「PERSONA」など数々の市井の方々のポートレートを残した鬼海弘雄さんの作品を見たことがある方は多いのではないでしょうか。
代表的なもので、浅草寺「宝蔵門」の赤い壁をバックにポートレートを撮り続けた作品やインドの子供たちを撮影したものは有名ですね。
私が、鬼海弘雄さんを知ったのは、いつだったか?
「浅草の赤い壁の前で街の人を撮っている写真家さん」として認識していました。
ある時、フォトグラファーの木村直軌さんに、写真集「PERSONA」を勧めていただいて、目の前でそれを改めて見て少し認識が変わりました。
なんとなく「知ってはいた」から、改めて作品を写真集を通して見直すことは違いますね。
なんとなく知っていた頃は、
「浅草にいる変わった人を撮影し続けた写真集」といった認識でしたが
きちんと写真集に向き合って見てみると奇異な人々を撮っていることよりも
「どうしてこう撮れるのか」が気になりました。
鬼海弘雄さんが選んだ土地「浅草」には、私も縁があって(徒歩圏内に菩提寺がある)、以前より通っていました。
浅草に一般の方はどんなイメージを持つのでしょう?
雷門と下町、人力車と天丼などの観光地的なものでしょうか。
私にとっての浅草は、「人」です。
ユニークな人が多い。
東京のお笑い発祥の地だからか?「人」に魅力があるんです。
人間力の強い、強そうな方が多い気がします。
これは、原宿や渋谷とは、全く違うんです。
古い建物が多く残っていて歴史的な建造物もありますが、それは一部の側面にしか過ぎません。
浅草の「人」に声をかけて写真撮影をするのは、合点がいくんです。
(人に声をかけて写真を撮るのは、原宿でも渋谷でも銀座でも良いしやりやすいんですけど)
前述の木村さんに勧められて「PERSONA」を見た後に、自分で同じ場所で同じことをするとどうなるのだろう?と興味がわきました。
改めて、実際に撮ってみたのが1年ぐらい前(それ以前、5年ぐらい前に、雷門横の赤い壁の前でポートレートを撮影したことがあるのですが)。
日常の街歩きスナップと共にポートレート撮影は、私のメインテーマでもあるのでどう撮れるのだろうか?と。
人として、魅力を感じた人に声をかけて、感じたオーラをまとった人物をそのまま写真にする。
外面だけでなく、感じた内面まで表現できるのかが鍵なのかなぁ。
【閑話休題】
女性ポートレートを撮影していると陥りがちなのが、かわいい・綺麗な人をかわいく・綺麗に撮れて満足してしまうこと。
もっと勘違いしてしまうと、
可愛い・綺麗な人をそのまま撮れるから写真が上手いと思ってしまうこと。
技術でもなんでもなくて、ただカメラの性能であることを認識できていない。

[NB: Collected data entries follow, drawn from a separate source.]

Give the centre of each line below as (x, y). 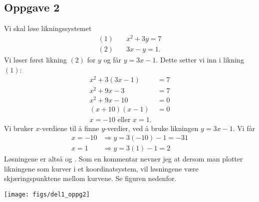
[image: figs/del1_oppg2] (47, 194)
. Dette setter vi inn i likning (200, 59)
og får (113, 59)
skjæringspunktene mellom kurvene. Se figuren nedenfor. (90, 178)
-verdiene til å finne (69, 128)
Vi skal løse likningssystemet (48, 28)
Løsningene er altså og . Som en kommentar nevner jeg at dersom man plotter (124, 159)
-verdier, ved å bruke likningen (152, 128)
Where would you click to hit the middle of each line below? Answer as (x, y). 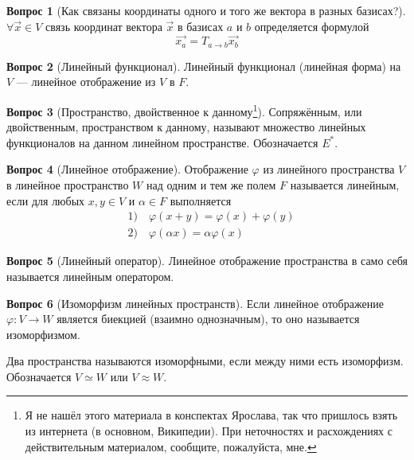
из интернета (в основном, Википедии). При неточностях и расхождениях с (209, 431)
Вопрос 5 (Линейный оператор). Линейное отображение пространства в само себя (207, 261)
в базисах (200, 26)
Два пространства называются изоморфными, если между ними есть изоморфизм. (205, 361)
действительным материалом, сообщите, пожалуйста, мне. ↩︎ (171, 446)
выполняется (201, 200)
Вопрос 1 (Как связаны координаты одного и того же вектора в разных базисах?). (206, 10)
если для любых (46, 200)
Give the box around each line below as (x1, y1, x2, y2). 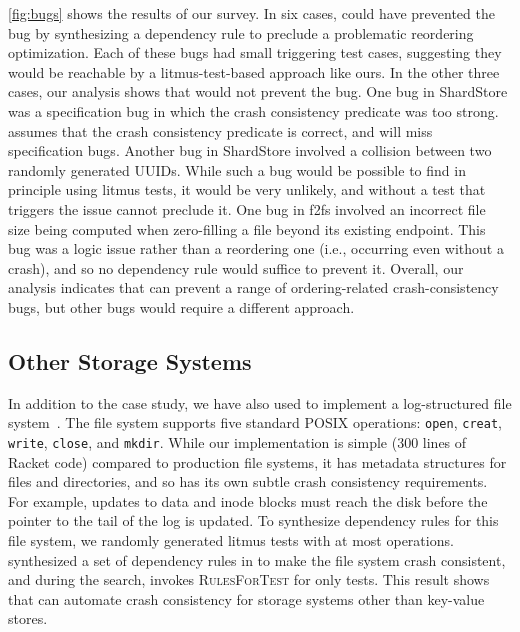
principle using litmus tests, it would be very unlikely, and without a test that (8, 179, 486, 200)
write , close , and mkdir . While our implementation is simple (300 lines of (8, 431, 467, 452)
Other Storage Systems (8, 345, 252, 376)
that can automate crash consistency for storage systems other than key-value (8, 588, 485, 609)
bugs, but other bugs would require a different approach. (8, 296, 355, 317)
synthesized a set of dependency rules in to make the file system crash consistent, (8, 549, 506, 570)
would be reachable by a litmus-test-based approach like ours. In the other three (8, 61, 500, 82)
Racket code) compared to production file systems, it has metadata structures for (8, 451, 507, 472)

。
モデルの表現した表情をそのまま定番の構図で撮影して、満足してしまう。
……自分で書いていて、耳が痛い(笑)
今は、カメラが瞳に自動で合焦してくれる時代ですから簡単なんです。
話しを戻しつつ……
閑話休題中に書いた、状態に陥らないための簡単なチェック方法。
鬼海弘雄さんの「PERSONA」を真似すればいいんです。
浅草の赤い壁まで行かなくてもいいし、行ってもいい。どこかの壁前で同じように、
通りがかりの人に声をかけて撮影すれば、自分の未熟さが認識できます。
足元にも及ばないことが、比べるまでもないことが認識できます。きっと。
私は、時々これをする様になって、凹みまくります。
写真集を見て、自分が撮ったものを見る。泣けてきます。
もう写真撮りたくない。とも思いますし、もう一度、撮影に行きたくもなります。
ポートレートの難しさを痛感します。
浅草と言う好立地でありながら、背景を捨てて(無機質な壁だけを背景にして)、モノクロームで撮る難しさ。
照明も逆光も使わず、特別なレンズも使わない。
鬼海弘雄さんの使用カメラは、ハッセルブラッドの500C/M。
レンズは、標準レンズの80mm F2.8だそうなので、プラナーかな。
35mm換算で、焦点距離が44mmぐらい。
これのみで、撮影を続けたそうです。
本当に特別なことがないんです。きっとどんなカメラでも撮影可能なのでしょう。
被写体を見つける。言葉を交わす。ファインダーを覗く、シャッターを切る。
これだけのこと。
これだけなのに、表現に大きな大きな大きな差がつく。